> What you have to do
Exclude the pictures and transcribe the rest of the data below exactly.

> Information supplied
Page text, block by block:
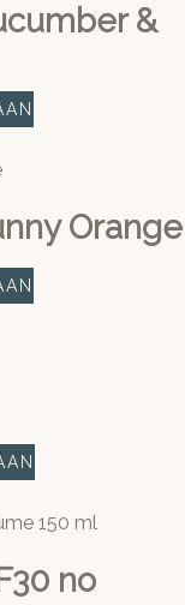
&
Orange
no
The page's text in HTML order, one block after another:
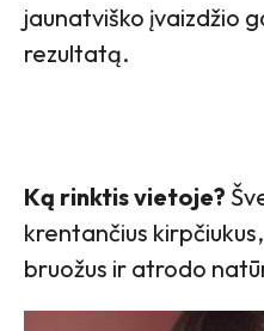
jaunatviško įvaizdžio
rezultatą.
Ką rinktis vietoje?
krentančius
bruožus ir atrodo
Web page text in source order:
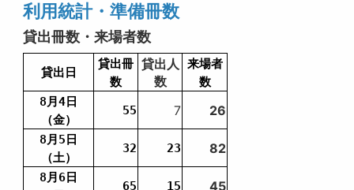
利用統計・準備冊数
貸出冊数・来場者数
貸出日
貸出冊
数
貸出人
数
来場者
数
8月4日
（金）
55 7 26
8月5日
（土）
32 23 82
8月6日
65 15 45
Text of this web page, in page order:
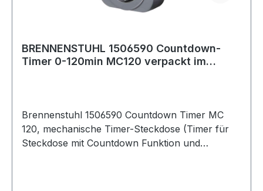
BRENNENSTUHL 1506590 Countdown-
Timer 0-120min MC120 verpackt im
Brennenstuhl 1506590 Countdown Timer MC
120, mechanische Timer-Steckdose (Timer für
Steckdose mit Countdown Funktion und
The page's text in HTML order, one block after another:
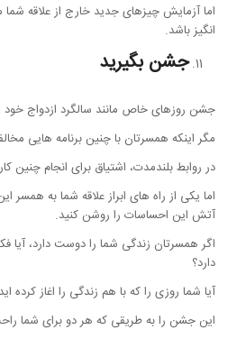
اما آزمایش چیزهای جدید خارج از علاقه
انگیز باشد.
جشن بگیرید
جشن روزهای خاص مانند سالگرد ازدواج خود
مگر اینکه همسرتان با چنین برنامه هایی
در روابط بلندمدت، اشتیاق برای انجام
اما یکی از راه های ابراز علاقه شما به همسر
آتش این احساسات را روشن کنید.
اگر همسرتان زندگی شما را دوست دارد، آیا
دارد؟
آیا شما روزی را که با هم زندگی را اغاز
این جشن را به طریقی که هر دو برای شما
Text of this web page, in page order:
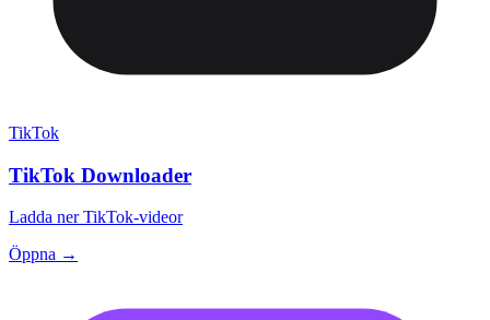
TikTok
TikTok Downloader
Ladda ner TikTok-videor
Öppna →
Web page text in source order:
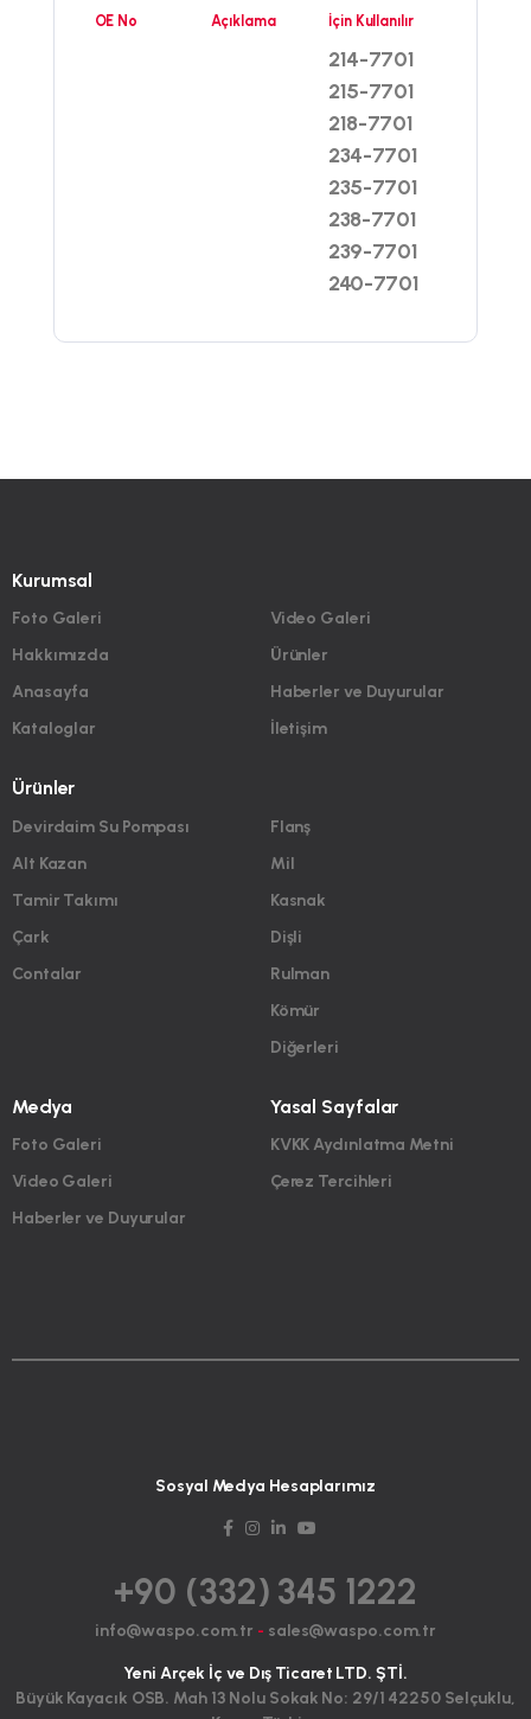
OE No Açıklama İçin Kullanılır
214-7701
215-7701
218-7701
234-7701
235-7701
238-7701
239-7701
240-7701
Kurumsal
Foto Galeri
Hakkımızda
Anasayfa
Kataloglar
Video Galeri
Ürünler
Haberler ve Duyurular
İletişim
Ürünler
Devirdaim Su Pompası
Alt Kazan
Tamir Takımı
Çark
Contalar
Flanş
Mil
Kasnak
Dişli
Rulman
Kömür
Diğerleri
Medya
Foto Galeri
Video Galeri
Haberler ve Duyurular
Yasal Sayfalar
KVKK Aydınlatma Metni
Çerez Tercihleri
Sosyal Medya Hesaplarımız
+90 (332) 345 1222
info@waspo.com.tr - sales@waspo.com.tr
Yeni Arçek İç ve Dış Ticaret LTD. ŞTİ.
Büyük Kayacık OSB. Mah 13 Nolu Sokak No: 29/1 42250 Selçuklu,
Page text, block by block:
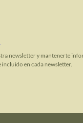
newsletter y mantenerte
en cada newsletter.
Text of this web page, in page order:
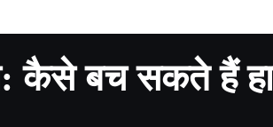
कैसे बच सकते हैं
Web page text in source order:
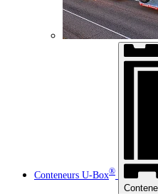
Conteneurs U-Box®
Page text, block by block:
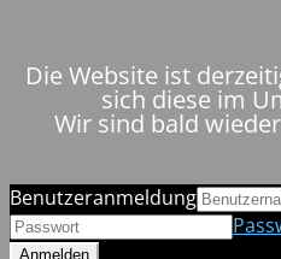
Die Website ist
sich diese im
Wir sind bald
Benutzeranmeldung
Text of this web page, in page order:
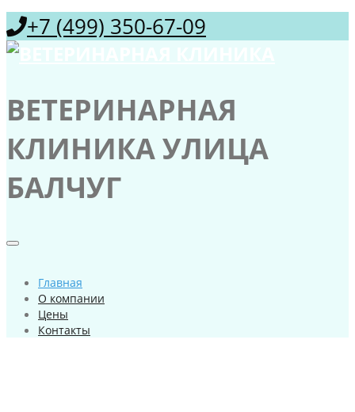
+7 (499) 350-67-09
ВЕТЕРИНАРНАЯ
КЛИНИКА УЛИЦА
БАЛЧУГ
Главная
О компании
Цены
Контакты
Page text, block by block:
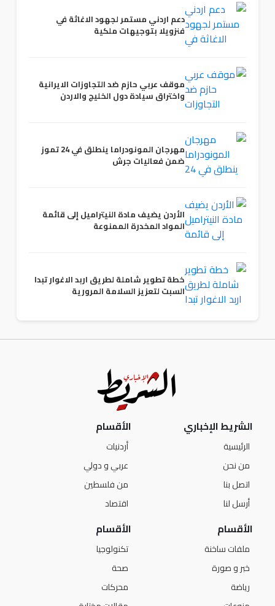
دعم اردني مستمر لجهود الاغاثة في
فنزويلا بتوجيهات ملكية
موقف عربي حازم ضد التجاوزات الايرانية
واختراق سيادة دول الخليج والاردن
مهرجان المونودراما ينطلق في 24 تموز
ضمن فعاليات جرش
الأردن يضيف مادة النيتراميل إلى قائمة
المواد المخدرة الممنوعة
خطة تطوير شاملة لطريق اربد الاغوار تبدا
السبت لتعزيز السلامة المرورية
الشريط الإخباري
الرئيسية
من نحن
اتصل بنا
أرسل لنا
الأقسام
أردنيات
عربي و دولي
من فلسطين
اقتصاد
الأقسام
ملفات ساخنة
خبر و صورة
رياضة
الأقسام
تكنولوجيا
صحة
محركات
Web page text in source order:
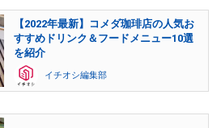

> Final answer
Page text, block by block:
&
Orange
no
The page's text in HTML order, one block after another:
jaunatviško įvaizdžio
rezultatą.
Ką rinktis vietoje?
krentančius
bruožus ir atrodo
Web page text in source order:
利用統計・準備冊数
貸出冊数・来場者数
貸出日
貸出冊
数
貸出人
数
来場者
数
8月4日
（金）
55 7 26
8月5日
（土）
32 23 82
8月6日
65 15 45
Text of this web page, in page order:
BRENNENSTUHL 1506590 Countdown-
Timer 0-120min MC120 verpackt im
Brennenstuhl 1506590 Countdown Timer MC
120, mechanische Timer-Steckdose (Timer für
Steckdose mit Countdown Funktion und
The page's text in HTML order, one block after another:
اما آزمایش چیزهای جدید خارج از علاقه
انگیز باشد.
جشن بگیرید
جشن روزهای خاص مانند سالگرد ازدواج خود
مگر اینکه همسرتان با چنین برنامه هایی
در روابط بلندمدت، اشتیاق برای انجام
اما یکی از راه های ابراز علاقه شما به همسر
آتش این احساسات را روشن کنید.
اگر همسرتان زندگی شما را دوست دارد، آیا
دارد؟
آیا شما روزی را که با هم زندگی را اغاز
این جشن را به طریقی که هر دو برای شما
Text of this web page, in page order:
TikTok
TikTok Downloader
Ladda ner TikTok-videor
Öppna →
Web page text in source order:
OE No Açıklama İçin Kullanılır
214-7701
215-7701
218-7701
234-7701
235-7701
238-7701
239-7701
240-7701
Kurumsal
Foto Galeri
Hakkımızda
Anasayfa
Kataloglar
Video Galeri
Ürünler
Haberler ve Duyurular
İletişim
Ürünler
Devirdaim Su Pompası
Alt Kazan
Tamir Takımı
Çark
Contalar
Flanş
Mil
Kasnak
Dişli
Rulman
Kömür
Diğerleri
Medya
Foto Galeri
Video Galeri
Haberler ve Duyurular
Yasal Sayfalar
KVKK Aydınlatma Metni
Çerez Tercihleri
Sosyal Medya Hesaplarımız
+90 (332) 345 1222
info@waspo.com.tr - sales@waspo.com.tr
Yeni Arçek İç ve Dış Ticaret LTD. ŞTİ.
Büyük Kayacık OSB. Mah 13 Nolu Sokak No: 29/1 42250 Selçuklu,
Page text, block by block:
newsletter y mantenerte
en cada newsletter.
Text of this web page, in page order:
कैसे बच सकते हैं
Web page text in source order:
Conteneurs U-Box®
Page text, block by block:
Die Website ist
sich diese im
Wir sind bald
Benutzeranmeldung
Text of this web page, in page order:
+7 (499) 350-67-09
ВЕТЕРИНАРНАЯ
КЛИНИКА УЛИЦА
БАЛЧУГ
Главная
О компании
Цены
Контакты
Page text, block by block:
دعم اردني مستمر لجهود الاغاثة في
فنزويلا بتوجيهات ملكية
موقف عربي حازم ضد التجاوزات الايرانية
واختراق سيادة دول الخليج والاردن
مهرجان المونودراما ينطلق في 24 تموز
ضمن فعاليات جرش
الأردن يضيف مادة النيتراميل إلى قائمة
المواد المخدرة الممنوعة
خطة تطوير شاملة لطريق اربد الاغوار تبدا
السبت لتعزيز السلامة المرورية
الشريط الإخباري
الرئيسية
من نحن
اتصل بنا
أرسل لنا
الأقسام
أردنيات
عربي و دولي
من فلسطين
اقتصاد
الأقسام
ملفات ساخنة
خبر و صورة
رياضة
الأقسام
تكنولوجيا
صحة
محركات
Web page text in source order:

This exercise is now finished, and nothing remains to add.